Моя харизматическая, стылая проповедь — как холодный расчёт, держи меня спелым, держи меня кислым, лакомым, размеренным куском, вырванным скриншотом из настоящего. Я продаю тебе свою жизнь, если что, обращайся, дам чёрную ссылку, разрешу посмотреть небольшое арт-промо, а затем заставлю ваши рыхлые конструкции распахнуться в оскале недоумения, ведь от арт-промо до арт-порно всего один шаг. Наш сеанс не увидят плебеи, он только для избранных, смысл действительно есть — их сразу множество, и ни одного, ничего конкретного, все разорванное, пустое, как паруса, продырявленные закатом, насквозь, до самого блеска переплетённых волокон, выцветшие репродукции, фотополотна, пропущенные через молд-каналы, через ускоренный вхс-шум, создавая эффект живого натяжения, протёртого розгами, слепка, вырезанного из какого-то неизвестного, изначального изваяния восприятия или мысли, осколка сна, случайной зарисовки, будто слабое, лёгкое предчувствие, сладостный отголосок, ностальгические ноты или пронизывающие крики, всё искажено, доведено до абсурда, загоревшееся яркой вспышкой сетевого оргазма, сетевой плесени, ретропраха. Ты смотришь в мои иконы, целишься дулом нового дня во вчерашний, прокисший салют, вчерашнюю чушь, содранную с Сестёр Новой Зари, как кожу, как школьную форму.

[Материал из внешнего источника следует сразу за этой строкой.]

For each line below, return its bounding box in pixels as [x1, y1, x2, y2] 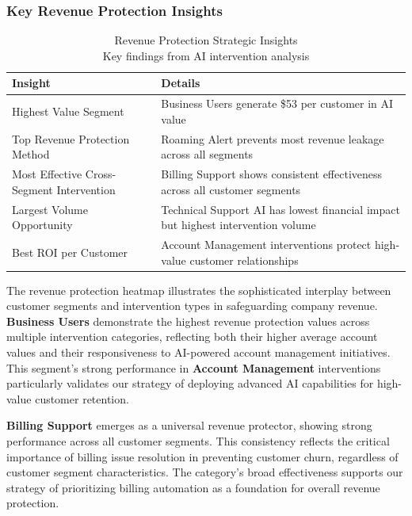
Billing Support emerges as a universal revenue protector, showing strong [6, 417, 372, 434]
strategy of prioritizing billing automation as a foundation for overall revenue [6, 479, 380, 495]
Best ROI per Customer [12, 243, 128, 260]
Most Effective [12, 166, 82, 182]
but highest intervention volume [161, 216, 316, 233]
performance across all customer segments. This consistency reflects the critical [6, 433, 390, 449]
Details [161, 75, 200, 91]
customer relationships [189, 251, 299, 268]
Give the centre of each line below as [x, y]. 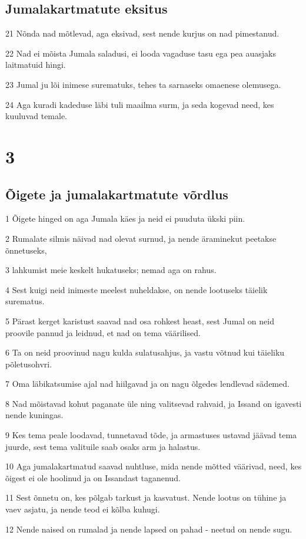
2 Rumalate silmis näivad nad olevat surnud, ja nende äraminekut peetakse [141, 238]
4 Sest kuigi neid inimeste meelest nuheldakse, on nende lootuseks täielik [137, 289]
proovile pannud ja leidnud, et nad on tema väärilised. [103, 332]
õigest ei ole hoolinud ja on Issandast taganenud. [93, 477]
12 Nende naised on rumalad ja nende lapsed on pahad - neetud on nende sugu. [149, 529]
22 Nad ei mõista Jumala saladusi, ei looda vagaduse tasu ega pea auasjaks [141, 53]
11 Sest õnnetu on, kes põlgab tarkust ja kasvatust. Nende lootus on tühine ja [146, 497]
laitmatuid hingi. [36, 65]
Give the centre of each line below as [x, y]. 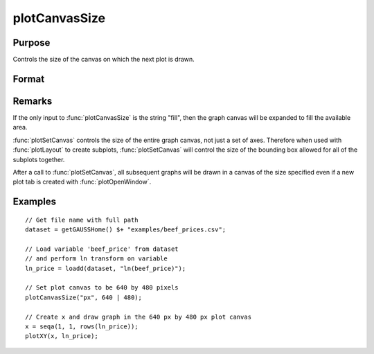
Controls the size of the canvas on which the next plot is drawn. [104, 60]
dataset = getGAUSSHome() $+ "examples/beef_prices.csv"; [126, 230]
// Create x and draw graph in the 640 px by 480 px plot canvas [139, 317]
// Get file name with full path [82, 220]
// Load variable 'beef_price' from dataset [102, 249]
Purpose [32, 43]
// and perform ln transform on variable [96, 259]
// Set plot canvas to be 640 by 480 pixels [102, 288]
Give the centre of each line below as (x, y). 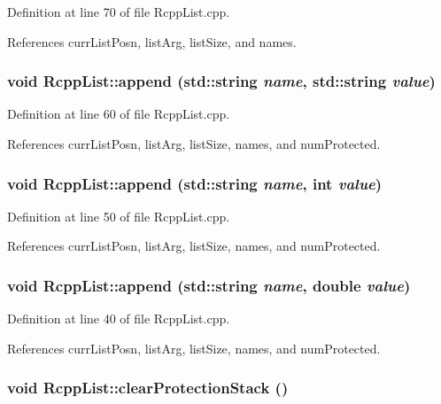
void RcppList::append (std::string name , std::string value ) (221, 81)
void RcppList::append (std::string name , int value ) (195, 183)
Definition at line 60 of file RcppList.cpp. (119, 114)
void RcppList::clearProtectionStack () (148, 388)
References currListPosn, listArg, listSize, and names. (152, 41)
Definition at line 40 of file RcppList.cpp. (119, 319)
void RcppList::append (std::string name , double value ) (209, 285)
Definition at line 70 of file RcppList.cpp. (119, 12)
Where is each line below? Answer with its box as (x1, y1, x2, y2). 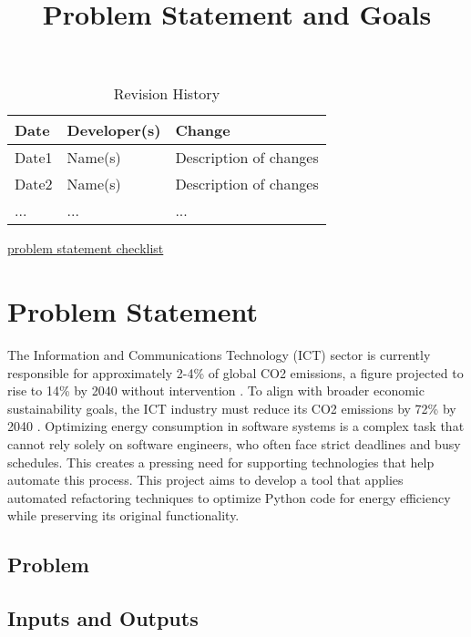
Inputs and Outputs (7, 604, 199, 632)
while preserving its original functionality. (7, 506, 240, 525)
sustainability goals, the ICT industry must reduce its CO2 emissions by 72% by (7, 398, 456, 417)
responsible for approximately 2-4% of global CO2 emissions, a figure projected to (7, 363, 464, 382)
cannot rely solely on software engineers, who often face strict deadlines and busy (7, 435, 461, 454)
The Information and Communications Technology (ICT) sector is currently (7, 345, 431, 365)
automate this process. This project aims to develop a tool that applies (7, 470, 404, 489)
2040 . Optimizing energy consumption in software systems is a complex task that (7, 416, 465, 436)
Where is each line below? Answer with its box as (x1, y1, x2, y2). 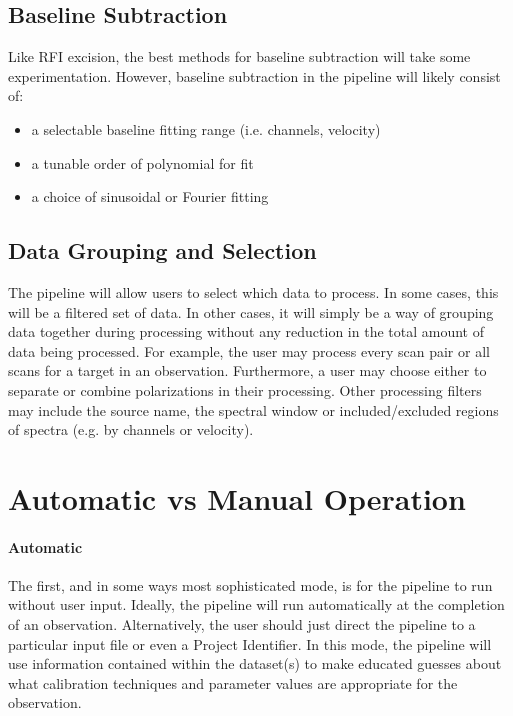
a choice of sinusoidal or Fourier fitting (31, 186, 269, 207)
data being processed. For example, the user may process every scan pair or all (8, 340, 490, 361)
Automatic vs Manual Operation (8, 477, 466, 518)
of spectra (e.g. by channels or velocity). (8, 419, 254, 440)
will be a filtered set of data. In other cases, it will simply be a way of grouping (8, 301, 494, 322)
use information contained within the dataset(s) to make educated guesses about (8, 653, 502, 674)
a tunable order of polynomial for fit (31, 152, 254, 173)
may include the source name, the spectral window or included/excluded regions (8, 399, 499, 420)
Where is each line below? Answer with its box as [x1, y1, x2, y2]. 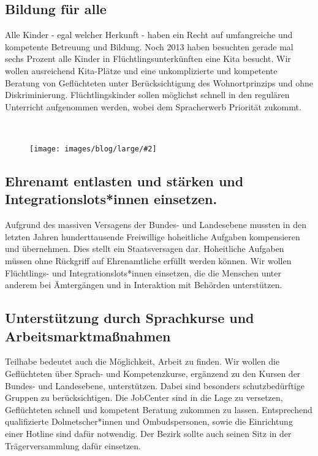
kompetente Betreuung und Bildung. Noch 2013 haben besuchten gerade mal [5, 40, 293, 53]
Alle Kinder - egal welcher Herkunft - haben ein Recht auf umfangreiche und [5, 28, 293, 41]
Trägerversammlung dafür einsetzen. [5, 439, 141, 452]
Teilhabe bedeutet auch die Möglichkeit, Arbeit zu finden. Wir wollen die [5, 355, 280, 368]
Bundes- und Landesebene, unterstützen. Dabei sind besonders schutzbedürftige [5, 379, 305, 392]
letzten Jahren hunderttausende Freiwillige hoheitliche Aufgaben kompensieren [5, 230, 300, 243]
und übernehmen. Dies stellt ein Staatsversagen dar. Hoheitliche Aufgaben [5, 242, 284, 255]
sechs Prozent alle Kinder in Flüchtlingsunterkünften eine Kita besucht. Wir [5, 52, 291, 65]

Они смотрят, но не могут ничего сделать, разве что оценить своим лживым likes.Ход моих мыслей строго контролируется, равно, как и их оборот, они слишком нелегальны, чтобы отдать их задаром.

А сейчас каждый твердит, что он бренд. Он бренд, а я — элитный ночной продукт, я — скисшее молоко на завтрак, манная каша перед сном, горькие пилюльки Доктора Клоуна.

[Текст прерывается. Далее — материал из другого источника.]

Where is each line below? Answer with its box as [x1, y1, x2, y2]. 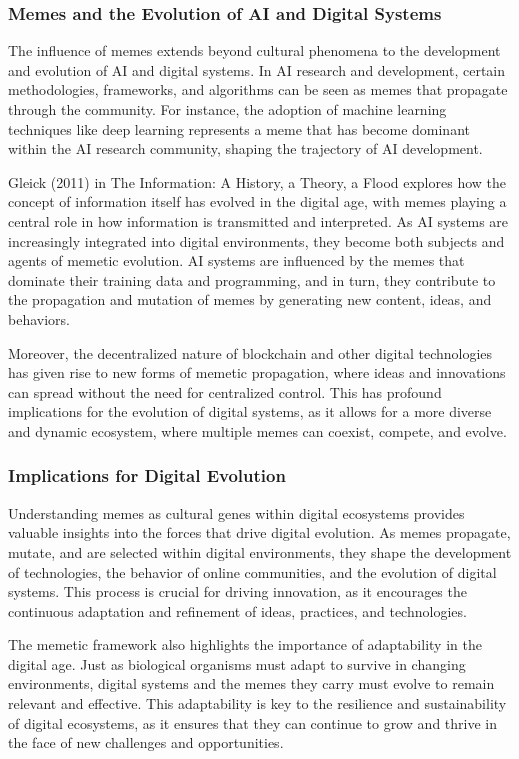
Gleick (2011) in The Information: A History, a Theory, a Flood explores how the [8, 171, 507, 192]
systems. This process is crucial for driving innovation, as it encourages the [8, 581, 467, 602]
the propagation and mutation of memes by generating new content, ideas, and [8, 289, 492, 310]
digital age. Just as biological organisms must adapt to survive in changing [8, 653, 466, 674]
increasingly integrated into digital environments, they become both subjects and [8, 230, 505, 251]
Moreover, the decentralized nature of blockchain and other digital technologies [8, 342, 493, 363]
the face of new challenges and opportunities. [8, 732, 284, 753]
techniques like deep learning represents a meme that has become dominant [8, 118, 470, 139]
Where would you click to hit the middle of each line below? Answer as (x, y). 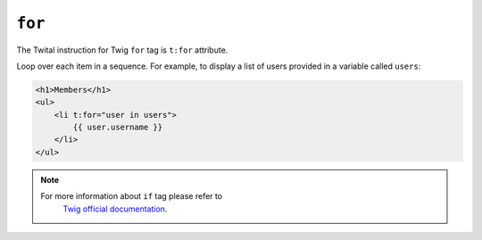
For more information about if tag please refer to (132, 196)
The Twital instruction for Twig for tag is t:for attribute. (122, 50)
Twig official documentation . (115, 209)
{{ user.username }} (118, 128)
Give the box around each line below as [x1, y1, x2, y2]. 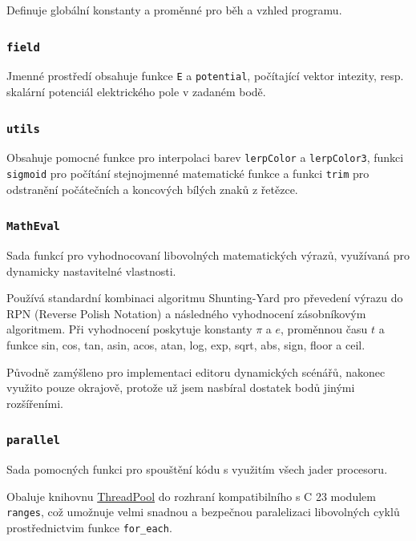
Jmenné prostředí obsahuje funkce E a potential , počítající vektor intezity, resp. [6, 67, 404, 84]
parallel [6, 434, 60, 447]
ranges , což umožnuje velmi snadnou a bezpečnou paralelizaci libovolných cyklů [6, 503, 400, 520]
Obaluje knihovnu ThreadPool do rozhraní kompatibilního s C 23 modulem [6, 487, 376, 504]
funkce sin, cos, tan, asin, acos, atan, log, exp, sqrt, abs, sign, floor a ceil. [6, 337, 366, 353]
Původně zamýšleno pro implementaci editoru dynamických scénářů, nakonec [6, 363, 386, 380]
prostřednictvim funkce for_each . [6, 519, 172, 536]
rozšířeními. [6, 394, 63, 411]

Такую простую идею я вылизала до оправдательного совершенства, эксклюзива, довела суть до абсурда, доведённого до маразма — дикий сарказм, который просит за себя заплатить.

Эксклюзивные проповеди, массовые оргии, томные тени сношений, откровения из новой интерпретации библии, книги пророка, холодная, артхаус история с выцветшим хронометражем, мертвенные фигуры, шумовые полосы энергии, ледяные, винные, мраморные фактуры, морские блики, городские храмы, вечные кутежи — вечеринка столетия, пламенная оргия гниющего декаданса на обломках дошедшей до абсурда, переработки в век контентного потребления.

Ты либо зритель, либо творец, либо потребитель, либо всем хлеб дающий, не загораживай мне данные, сейчас я рискну разразиться, воды во мне много, лучше не пей, а то станешь, как в сказке — козлёночком. Не из того места попил, дорогой, теперь миазмы тебе обеспечены, ещё не поздно приглушить звук эфира, да вот незадача — Я Доктор Клоун, я больше, чем волны, я голос, засевший у тебя в голове рваным пунктиром, то вваливаясь, то вываливаясь, как обрезанный семитский фаллос.

Это моя тёмная некробиблия на кастанедовский лад.

Мы слагаем сказание ветра, перетекающего в огонь, в бескрайний отблеск рассветного солнца на терракотовом штиле воды.

На зданиях блевотина солнца тлеет протяжностью, как добившийся всплеска, мольберт, это моя разведённая в водке проповедь, но лучше — в мёртвой воде, она откроет тебе изначальное.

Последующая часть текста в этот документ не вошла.